Several important steps for BPSO/BQPSO based channel selection are explained below:

1) Coding. Each particle in a population is coded as a binary string, whose length is equal to the total number of channels in a raw data set. When any bit of the binary string is 1, the corresponding channel is retained; otherwise the corresponding channel is removed. Thus, each particle denotes a different subset of channels, which is a candidate solution to the problem of channel selection.

2) Initialization. An initial population with i particles (i = 20 in this study) is randomly generated, and each bit of binary string for every particle is randomly set to 1 or 0.

3) Selection. Channel selection is equivalent to finding a global minimum of the fitness function. At each generation, the particle with the smallest fitness value is found. After each iteration, the positions of all particles are updated, and the current best position of each particle is compared with that of the best particle of the previous generation to find the global optimal position, i.e. the best particle at the current generation. The best particle at the final generation includes the channels selected by BPSO/BQPSO.

3.2 Feature extraction

3.2.1 Data preprocessing

Prior to channel selection, both the EEG and ECoG data sets were preprocessed with respect to time windowing, temporal filtering, and electrode referencing. In the EEG dataset, the raw data in a time window of 1-2 s after the visual cue were segmented from each channel for classification (Shin et al., 2012). The windowed EEG data were band-pass filtered between 8 to 15 Hz to extract µ rhythm signals associated with MI (Shin et al., 2012). In the ECOG dataset, the raw data in a time window of 0.5-2.5 s following the visual cue were segmented from each channel for classification. The data segments used for classifying the two data sets were not optimized, but were determined experimentally and heuristically. Common average reference (CAR) was used to re-reference the windowed data to reduce sensitivity to artifacts (Ludwig et al., 2009). Re-referenced ECoG data were band-pass filtered between 8 and 30 Hz to extract both µ and β rhythm signals associated with MI (Wei et al., 2007).

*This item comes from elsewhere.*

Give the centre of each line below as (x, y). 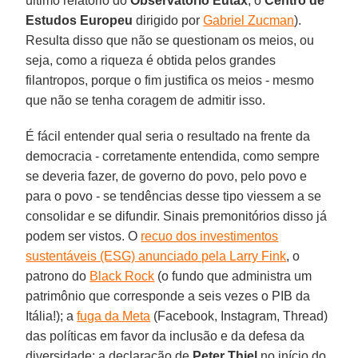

3.2.2 Common spatial pattern

Common spatial pattern (CSP) is a powerful algorithm for spatial filtering, which has been successfully employed in MI-based BCIs for discriminating between two classes of EEG data. By spatially filtering multi-channel EEG signals, CSP maximizes the variance of one class while minimizing the variance of the other class, making subsequent classification more effective (Blankertz et al., 2008; Lotte and Guan, 2011; Muller-Gerking et al., 1999).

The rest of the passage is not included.